In Vivo Two-Photon Imaging of Microglial Dynamics in the Mouse Hippocampus

doi:10.3791/31738

Encyclopedia of Experiments
Neuroscience

A subscription to JoVE is required to view this content. Sign in or start your free trial.

Encyclopedia of Experiments Neuroscience

In Vivo Two-Photon Imaging of Microglial Dynamics in the Mouse Hippocampus

Fare hipokampüsünde mikroglial dinamiklerin in vivo iki fotonlu görüntülenmesi

Protocol

256 Views

02:42 min

August 13, 2025

Please note that some of the translations on this page are AI generated. Click here for the English version.

Transcript

Mikroglia'da floresan proteinleri eksprese eden anestezi uygulanmış bir transgenik fareyi ele alalım. İki fotonlu bir mikroskop altında motorlu bir tablaya sahip stereotaksik bir çerçeveye sabitleyin.

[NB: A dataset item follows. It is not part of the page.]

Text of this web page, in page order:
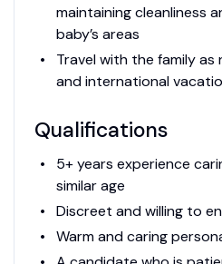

Kafatası, alveusu hipokampal kornu ammonis 1 veya CA1 bölgesinin üzerinde nazikçe düzleştiren ve alttaki doku üzerinde aşırı baskı olmadan net bir optik arayüz sağlayan cam tabanlı bir metal tüp ile donatılmıştır

Optik iletimi optimize etmek için metal boruyu suyla doldurun.

Darbeli lazeri uyarma dalga boyunda etkinleştirin.

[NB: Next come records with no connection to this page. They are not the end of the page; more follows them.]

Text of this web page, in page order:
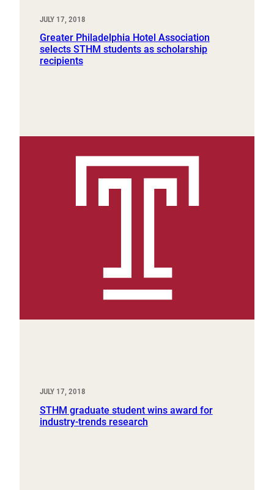
JULY 17, 2018
Greater Philadelphia Hotel Association
selects STHM students as scholarship
recipients
JULY 17, 2018
STHM graduate student wins award for
industry-trends research

Beyin parankiminden gelen floresan ve metal tüpten yansıyan ışığı kullanarak, CA1 bölgesine odaklanmayı ayarlayın.

Farenin kafasını, cam tabanı görüntüleme düzlemine paralel olarak hizalamak için yeniden konumlandırın ve görüş alanı boyunca eşit odak sağlayın.

Optimum çözünürlük için hedefi ayarlayın ve CA1 bölgesindeki in vivo mikroglial dinamikleri gözlemleyin.

Ardından, floresan mikroglianın CA1 bütünlüğünü onayladığı dentat girusu görüntüleyin.

Fareyi, iki fotonlu mikroskobun objektif merceğinin altındaki baş tutma cihazına ve motorlu XY tarama aşamasına yerleştirin. Ardından cam alt kısım ile objektif lens arasındaki boşluğu hava kabarcıkları oluşturmadan suyla doldurun. Darbeli lazer tarafından sürekli aydınlatma altında, beyin parankiminden yayılan floresan ve metal tüpün kenarından yansıyan ışığın rehberliğinde odağı CA1'e ayarlayın.

Kafa tutma aygıtını, cam alt kısım görüntüleme düzlemine paralel olacak şekilde eğerek fare kafasının açısını ayarlayın. Ardından, CA1'deki hedef yapının derinliğinde en yüksek çözünürlüğü elde etmek için hedefin düzeltme bileziğini ayarlayın. Daha sonra, cam tabandan 500 mikrometre derinlikte dentat girusun veya DG'nin moleküler katmanındaki floresan hücrelerin tüm görüş alanında görüntülendiğini onaylayın. Sadece başarılı bir ameliyat durumunda, DG sinyalleri hemen tespit edilebilir.

Mikroglia'nın dallanmış morfolojilerini geri kazandığından emin olun. Ardından, CA1'deki ilgili katman üzerinde in vivo görüntüleme gerçekleştirin.